Filter the listing down to the lines containing the word "your".

++++

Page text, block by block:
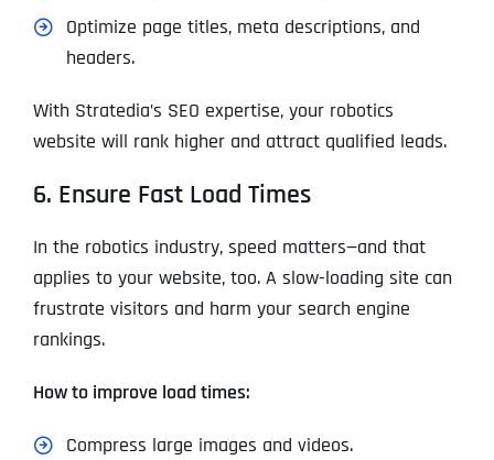
Optimize page titles, meta descriptions, and
headers.
With Stratedia’s SEO expertise, your robotics
website will rank higher and attract qualified leads.
6. Ensure Fast Load Times
In the robotics industry, speed matters—and that
applies to your website, too. A slow-loading site can
frustrate visitors and harm your search engine
rankings.
How to improve load times:
Compress large images and videos.

++++

TASK SOLUTION »
With Stratedia’s SEO expertise, your robotics
applies to your website, too. A slow-loading site can
frustrate visitors and harm your search engine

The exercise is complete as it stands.